Every peak, he'd climb to the top and peered over the top, down at the recently desolated city, and close his eyes. No, this wasn't it. No, not this one. No, this can't be the place. Trial and error, he supposed, though there was too much error for his tastes. He just needed to find the damned place before he could find closure. And maybe then, he'd be able to sleep again. Maybe.
He was about to give up home and go back to town a failure once more, when his eyes caught sight of one more cliff, one he had not seen before, as it was nestled there between two other crags, hiding from sight. A perfect place for two weary fugitives to hide for a while.
His heart caught in his throat as he carefully climbed the mountain face. Trying to swallow back the feelings to keep down his hope and possible disappointment was futile, but he tried anyway. An icy wind rushed by him, but that wasn't the complete cause of the tears in his eyes. The rush of hope and anticipation was mixed with a deadly fear that it was, in fact, the right cliff. He didn't know what he intended to do once he found it, he suddenly realized. What could he do? Pay his respects to Zack, and leave? He didn't know, but he needed to find the place where the closest thing he had to a family had taken his last breath.
The peak looked just like any other, with a decent view of the city below. That city had been their salvation. They could blend in with the other outcasts in the slums under the upper plate in any given sector, really. It may have been a dirty, polluted city, but that night, nothing had looked brighter.
When he stepped on to the peak, he knew.
He wasn't sure how it happened, how he knew, but he did. The air seemed to freeze and turn to glass. He couldn't move, couldn't breathe, couldn't see. Tears spilled down his cheeks as a whisper of wind gently caressed his trembling form. He closed his eyes and allowed his knees to buckle, and he felt himself fall to his hands and knees. The numbness consumed him and he opened his eyes, enabling him to see the small pools upon the reddish rock created by his tears. His hands were clawing at the rock futilely in his small fit of grief, and now they ached a little.
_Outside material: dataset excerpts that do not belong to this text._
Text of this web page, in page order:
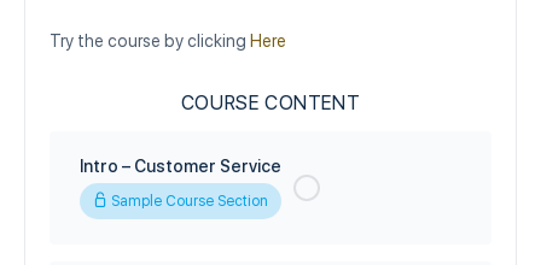
Try the course by clicking Here
COURSE CONTENT
Intro – Customer Service
Sample Course Section
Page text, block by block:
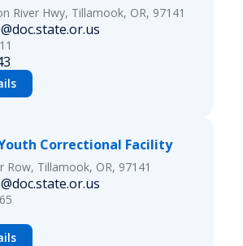
River Hwy, Tillamook, OR, 97141
Correctional Facility
Row, Tillamook, OR, 97141
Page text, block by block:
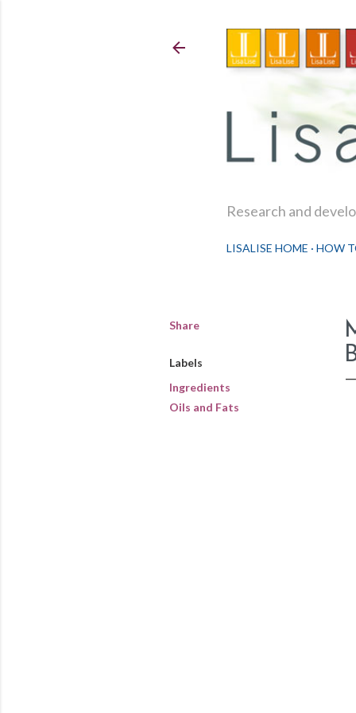
Research and
LISALISE HOME HOW
Share
Labels
Ingredients
Oils and Fats
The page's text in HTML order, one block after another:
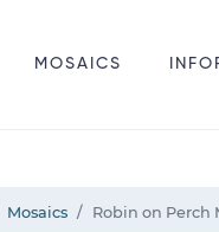
MOSAICS
Mosaics Robin on Perch
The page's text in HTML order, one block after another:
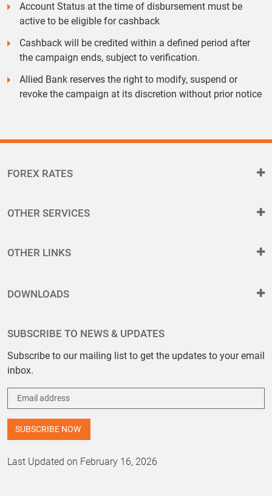
Account Status at the time of disbursement must be
active to be eligible for cashback
Cashback will be credited within a defined period after
the campaign ends, subject to verification.
Allied Bank reserves the right to modify, suspend or
revoke the campaign at its discretion without prior notice
FOREX RATES
OTHER SERVICES
OTHER LINKS
DOWNLOADS
SUBSCRIBE TO NEWS & UPDATES
Subscribe to our mailing list to get the updates to your email
inbox.
Last Updated on February 16, 2026
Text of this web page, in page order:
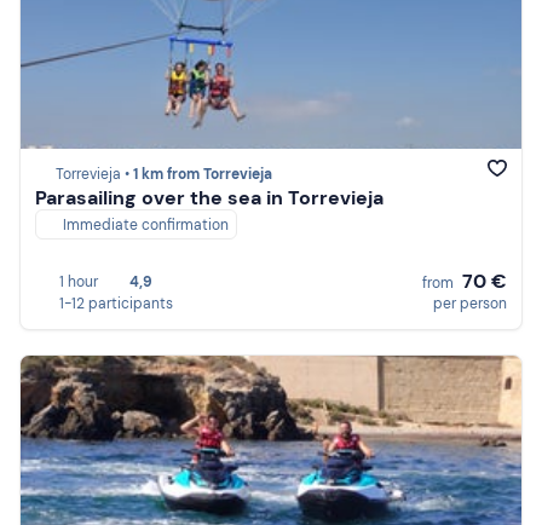
Torrevieja •1 km from Torrevieja
Parasailing over the sea in Torrevieja
Immediate confirmation
1 hour
4,9
1-12 participants
from 70 €
per person

He pulled himself up and leaned against a rock nearby.
If he closed his eyes, he could still hear Zack's voice. "Stay here a second," he had whispered. "They're coming behind us. I'll be right back." He felt Zack place him against a rock--was it the one he was leaning against?--and there was a whoosh of motion as Zack quickly took care of the four of them trailing the renegades. Then he dug the large buster sword into the dirt and returned to his side. "See? That wasn't so bad, was it."
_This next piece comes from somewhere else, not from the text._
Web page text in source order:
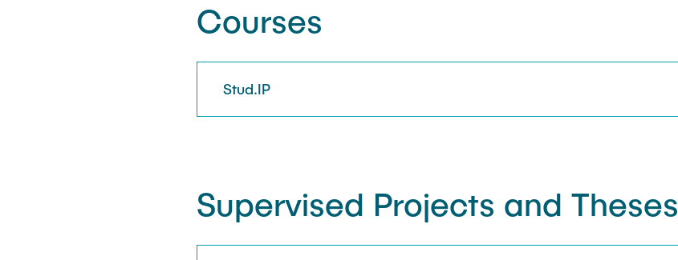
Courses
Stud.IP
Supervised Projects and Theses

It was then that all sound ceased to exist. He could not even hear the rain of gunfire coming from the woods below. He'd felt pain, then, the pain of a larger body pressed up forcefully against his; pain, pressure. It was hot, horribly hot, and he could not move or breathe. The world was awash with crimson and Zack was trembling above him, something warm and scarlet dripping from the side of his mouth. His silver-blue eyes were fading, fading away, even as his head bowed nearer and nearer to his. Zack's quivering lips met his for a brief moment until Zack's head finally fell, against his shoulder.
He lay there, beneath the weight of his closest friend, for a long time. His numbed mind had been shocked too greatly and he couldn't really comprehend what had happened. But the blood, it was everywhere, and it was burning him. There it was, covering his hands and his arms from where he held Zack, and on his cheek, painted across from when his head had fallen. As he turned his friend on his back, though, the fire left and was replaced by the most horribly cold ice he'd ever felt.
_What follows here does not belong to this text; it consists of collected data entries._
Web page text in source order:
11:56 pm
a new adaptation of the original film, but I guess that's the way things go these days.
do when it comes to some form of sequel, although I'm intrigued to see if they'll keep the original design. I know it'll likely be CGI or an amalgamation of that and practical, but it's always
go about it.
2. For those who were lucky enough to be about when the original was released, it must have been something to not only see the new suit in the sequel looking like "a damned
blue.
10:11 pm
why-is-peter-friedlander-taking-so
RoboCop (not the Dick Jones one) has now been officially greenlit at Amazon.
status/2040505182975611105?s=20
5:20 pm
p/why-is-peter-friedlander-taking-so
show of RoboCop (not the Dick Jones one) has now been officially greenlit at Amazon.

He'd spent the night there, unable to go on. Too weak, too much a failure. He just cried, his tears washing away the scarlet stains covering everything. The silence had been unbearable. The world could have shattered into a billion pieces and he would not have known, nor would he have cared. The silvery eyes that he'd admired so much were gone. They had faded before him and would never alight again. For what purpose could he have moved?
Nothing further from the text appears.